Tragic child actor Corey Haim plays Marty, who is confined to a wheelchair. Now, because this is a werewolf movie, you naturally assume that the title of Silver Bullet is about just that, a werewolf’s weakness. You’re correct, eventually.

It starts off as the name of Marty’s wheelchair which eventually becomes a motorcycle that his Uncle Red (Busey, huge surprise) builds for him. So, a story about a werewolf has a central character whose wheelchair turned motorcycle is called “Silver Bullet”. King has been accused of a lack of subtlety from time to time.

On the note of Gary Busey, I did check afterwards about the accident he suffered that caused him brain damage and wondered, if based on his style of playing an oft drunk yet affectionate Uncle if that was just his style or an offshoot of the accident. Couldn’t be, as it occurred in 1988 three years later. It so happened it was a motorcycle accident he went through and his Uncle Red here gives Marty a stern warning about being careful on the machine he builds for him. Oof.

Other notable faces include an early appearance by John Loc….Terry O’Quinn as the town sheriff who of course remains skeptical of the claims that something more than human is preying on the town in increasingly frightening numbers. So much so, that vigilante search parties begin going against the Sheriff’s commands and he in return becomes helpless to stop it once one of the victim’s relatives, an aggrieved father, tells him what right he has to stop them from committing “personal justice”. I kept waiting for someone to say “vigilantism” or “vigilante” but it never happens. Just an observation about how the most expected description isn’t used here.

It soon becomes honestly an R-rated yet never excessive GooseBumps or supernatural Hardy Boys tale, considering it amounts to a brother and sister with their eventually convinced Uncle to solve a mystery.
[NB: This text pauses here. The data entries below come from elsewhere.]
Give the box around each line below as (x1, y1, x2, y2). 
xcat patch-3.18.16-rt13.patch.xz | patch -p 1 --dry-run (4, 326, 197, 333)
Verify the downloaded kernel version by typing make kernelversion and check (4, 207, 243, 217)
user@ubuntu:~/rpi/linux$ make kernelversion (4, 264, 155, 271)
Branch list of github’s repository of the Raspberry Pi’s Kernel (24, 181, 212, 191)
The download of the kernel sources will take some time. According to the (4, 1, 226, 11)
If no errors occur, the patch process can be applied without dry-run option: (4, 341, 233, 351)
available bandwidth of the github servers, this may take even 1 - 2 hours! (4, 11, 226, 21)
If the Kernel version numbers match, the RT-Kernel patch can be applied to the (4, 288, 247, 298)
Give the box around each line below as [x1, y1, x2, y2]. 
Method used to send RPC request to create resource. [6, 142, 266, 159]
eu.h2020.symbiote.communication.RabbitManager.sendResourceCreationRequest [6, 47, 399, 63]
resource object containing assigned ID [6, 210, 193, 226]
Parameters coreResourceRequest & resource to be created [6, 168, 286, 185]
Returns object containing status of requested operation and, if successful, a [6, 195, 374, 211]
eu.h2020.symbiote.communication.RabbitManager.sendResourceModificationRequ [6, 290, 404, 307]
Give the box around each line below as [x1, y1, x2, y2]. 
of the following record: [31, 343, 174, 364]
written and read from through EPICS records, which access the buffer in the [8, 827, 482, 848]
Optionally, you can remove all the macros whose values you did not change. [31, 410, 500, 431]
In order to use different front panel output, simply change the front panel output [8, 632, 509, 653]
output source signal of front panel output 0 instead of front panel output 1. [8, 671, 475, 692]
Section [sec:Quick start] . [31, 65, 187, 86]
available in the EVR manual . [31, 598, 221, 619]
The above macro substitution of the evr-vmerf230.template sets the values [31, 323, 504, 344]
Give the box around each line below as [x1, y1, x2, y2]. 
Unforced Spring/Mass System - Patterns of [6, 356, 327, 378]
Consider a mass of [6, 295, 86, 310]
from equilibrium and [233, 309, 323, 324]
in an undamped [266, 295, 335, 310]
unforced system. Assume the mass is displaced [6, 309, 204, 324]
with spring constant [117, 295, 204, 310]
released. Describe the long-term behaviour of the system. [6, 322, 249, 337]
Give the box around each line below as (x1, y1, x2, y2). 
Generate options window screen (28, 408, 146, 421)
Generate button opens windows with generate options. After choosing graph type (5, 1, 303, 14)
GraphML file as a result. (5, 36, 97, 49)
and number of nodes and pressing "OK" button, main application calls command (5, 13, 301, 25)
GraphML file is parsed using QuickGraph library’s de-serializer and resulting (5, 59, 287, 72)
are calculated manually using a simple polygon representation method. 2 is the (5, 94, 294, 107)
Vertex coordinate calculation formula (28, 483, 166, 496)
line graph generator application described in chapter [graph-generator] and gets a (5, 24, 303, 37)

R-rated because ,what else, werewolf-inflicted violence and some of it can hit quite hard, especially when only seeing the aftermath.

One reason I decided to up and reveal the identity of the man whose a werewolf is because of how McGill appears in the movie. After a midnight rendezvous where Marty stupidly decides to try out the Silver Bullet at night in spite of the night-based terror on the loose, he of course confronts the werewolf at what appears to be a swamp walkway. It was that location that threw me off from thinking it was set in Maine when that looks like a location from down south like South Carolina’s Congaree. Gary Busey and his signature accent also helped with that confusion.
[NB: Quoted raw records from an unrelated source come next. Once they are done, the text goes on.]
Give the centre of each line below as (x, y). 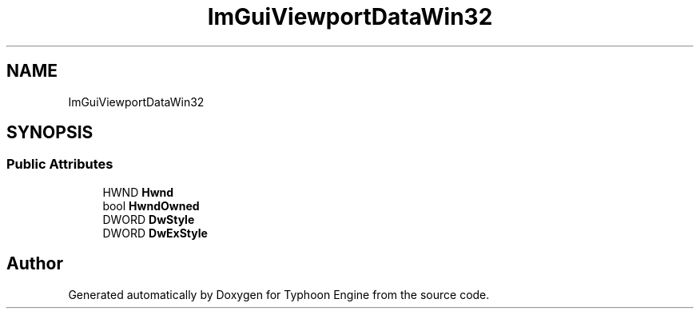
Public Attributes (60, 164)
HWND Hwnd (138, 192)
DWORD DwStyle (149, 219)
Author (35, 264)
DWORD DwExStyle (155, 233)
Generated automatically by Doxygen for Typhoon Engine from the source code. (279, 294)
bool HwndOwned (151, 205)
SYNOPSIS (50, 133)
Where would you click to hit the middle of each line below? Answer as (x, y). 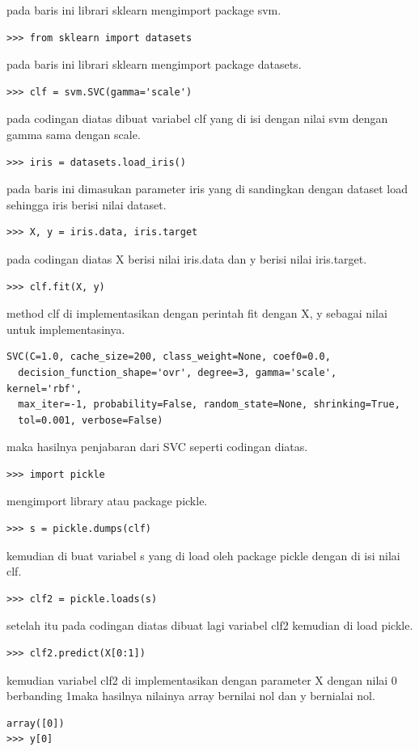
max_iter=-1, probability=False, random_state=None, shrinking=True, (209, 405)
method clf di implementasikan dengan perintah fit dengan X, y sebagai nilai (197, 313)
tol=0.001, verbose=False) (91, 420)
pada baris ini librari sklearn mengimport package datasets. (154, 64)
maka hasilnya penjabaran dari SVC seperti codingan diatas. (157, 447)
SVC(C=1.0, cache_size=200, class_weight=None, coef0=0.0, (169, 357)
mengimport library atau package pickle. (107, 501)
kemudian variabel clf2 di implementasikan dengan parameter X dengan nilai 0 (202, 679)
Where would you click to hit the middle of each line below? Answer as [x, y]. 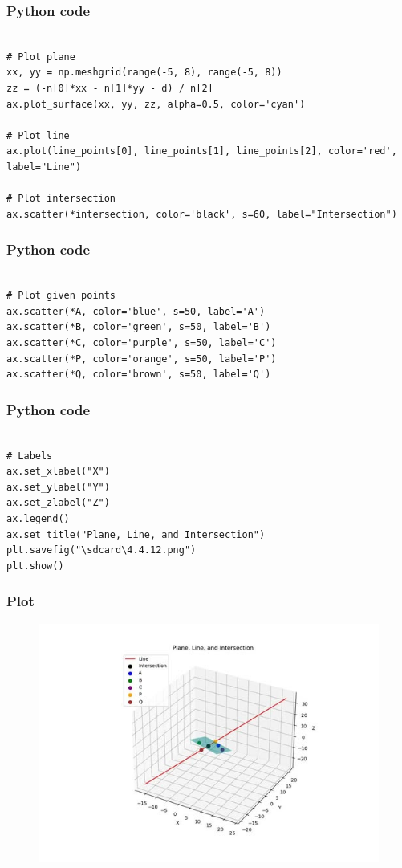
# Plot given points [61, 296]
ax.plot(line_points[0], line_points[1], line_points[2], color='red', [202, 151]
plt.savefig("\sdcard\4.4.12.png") [102, 550]
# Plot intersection [61, 199]
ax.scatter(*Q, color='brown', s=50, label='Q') [139, 375]
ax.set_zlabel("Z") [58, 503]
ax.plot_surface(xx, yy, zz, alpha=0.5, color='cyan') [156, 104]
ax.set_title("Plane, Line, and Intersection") [136, 534]
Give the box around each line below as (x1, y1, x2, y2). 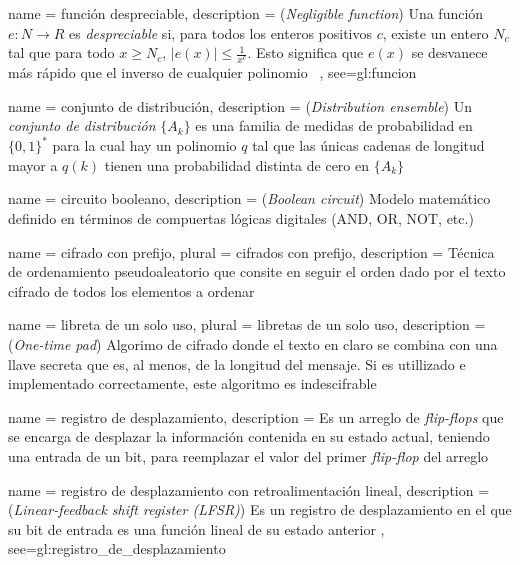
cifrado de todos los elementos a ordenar (8, 280, 255, 301)
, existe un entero (382, 22, 489, 43)
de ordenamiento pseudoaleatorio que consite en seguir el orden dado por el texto (8, 261, 506, 282)
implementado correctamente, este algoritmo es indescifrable (8, 373, 377, 394)
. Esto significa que (247, 42, 364, 63)
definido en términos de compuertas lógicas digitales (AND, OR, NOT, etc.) (8, 208, 474, 229)
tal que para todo (8, 42, 115, 63)
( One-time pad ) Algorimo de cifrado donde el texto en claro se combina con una (8, 334, 498, 355)
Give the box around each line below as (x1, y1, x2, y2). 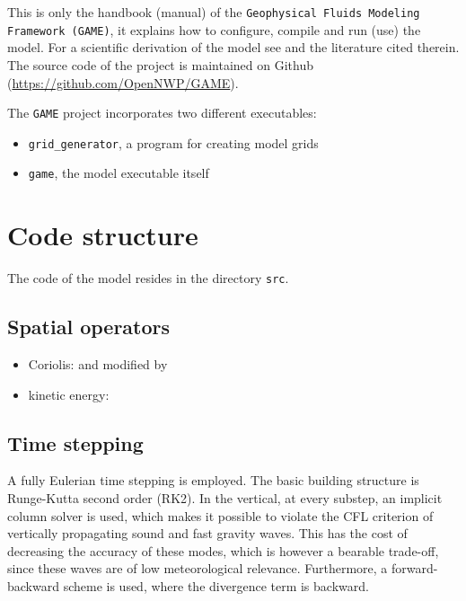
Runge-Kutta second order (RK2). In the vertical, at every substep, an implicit (7, 489, 443, 508)
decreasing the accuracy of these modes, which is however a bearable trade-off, (7, 541, 439, 560)
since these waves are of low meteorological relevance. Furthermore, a (7, 559, 388, 578)
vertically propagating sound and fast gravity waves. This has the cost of (7, 524, 408, 543)
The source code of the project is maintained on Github (7, 55, 313, 74)
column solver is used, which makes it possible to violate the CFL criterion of (7, 506, 434, 525)
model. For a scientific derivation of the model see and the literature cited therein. (7, 38, 460, 57)
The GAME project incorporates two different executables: (7, 103, 317, 122)
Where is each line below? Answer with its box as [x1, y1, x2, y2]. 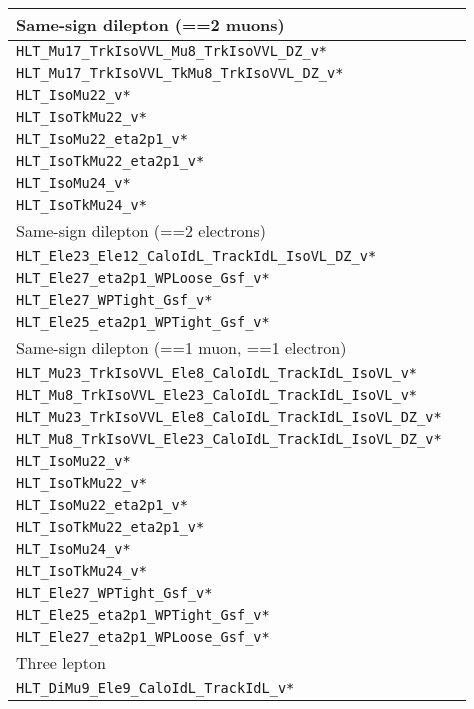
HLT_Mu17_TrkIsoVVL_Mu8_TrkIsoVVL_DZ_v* [16, 43, 327, 59]
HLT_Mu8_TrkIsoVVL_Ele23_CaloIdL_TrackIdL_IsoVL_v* [16, 387, 418, 403]
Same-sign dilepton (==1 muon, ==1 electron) [16, 336, 347, 359]
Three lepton [16, 651, 106, 674]
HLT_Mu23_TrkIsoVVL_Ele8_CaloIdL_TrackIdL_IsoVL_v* [16, 365, 418, 381]
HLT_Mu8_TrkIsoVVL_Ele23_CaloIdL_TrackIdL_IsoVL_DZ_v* [16, 431, 442, 447]
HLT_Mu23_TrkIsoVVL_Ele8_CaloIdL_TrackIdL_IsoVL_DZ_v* [16, 409, 442, 425]
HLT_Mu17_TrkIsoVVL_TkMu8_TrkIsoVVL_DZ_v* [16, 65, 344, 81]
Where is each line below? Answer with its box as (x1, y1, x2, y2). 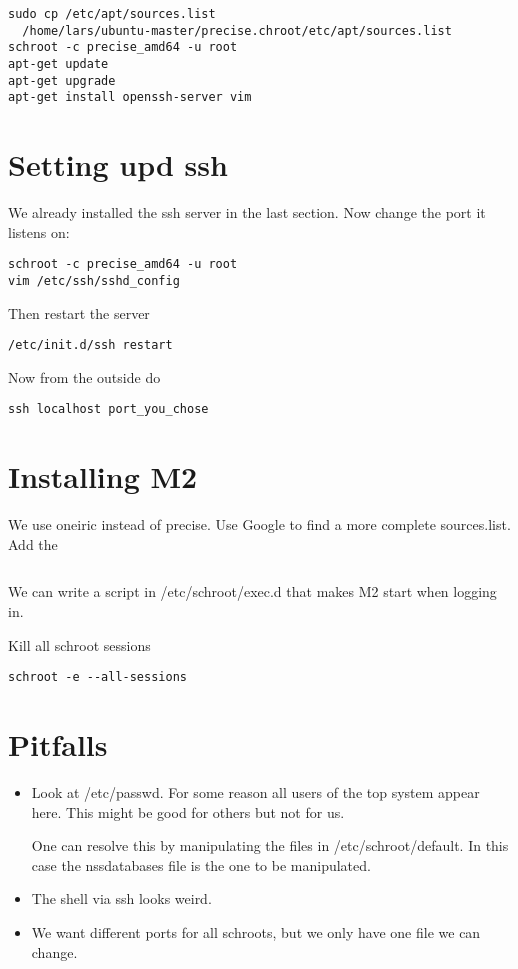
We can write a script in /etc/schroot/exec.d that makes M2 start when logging (8, 581, 497, 602)
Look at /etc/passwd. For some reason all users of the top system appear (31, 781, 480, 802)
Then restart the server (8, 302, 150, 323)
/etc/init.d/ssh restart (8, 338, 173, 353)
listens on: (8, 221, 70, 242)
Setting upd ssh (8, 144, 228, 185)
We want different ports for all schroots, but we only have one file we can (31, 921, 481, 942)
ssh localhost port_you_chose (8, 402, 209, 417)

Marty uses some leftover Fourth of July fireworks to blind the werewolf and break one of it’s eyes, saving his life. What helps seal the deal on finding out the mystery for Marty is that the town’s Man of God, Reverend Lowe, has an eye-patch all of a sudden and in the place Marty struck. More importantly, Lowe’s human appearance kept reminding me of a certain figure from the comics.

Image from Horror Obsessive

Image from Comic Art Fans

I have no idea if Garth Ennis and Steve Dillon saw Silver Bullet and thought that having an eye-patch for a badass, Texan reverend literally searching for God in order to kick his ass in Preacher would be a swell idea or if this is sheer coincidence. All I know is that no one else including TV Tropes, which loves to point these things out, have brought it up and yet I couldn’t help but keep thinking of the best graphic novel series that one might hate solely for it’s severe (to put it lightly) stance on religion and everything that comes with it.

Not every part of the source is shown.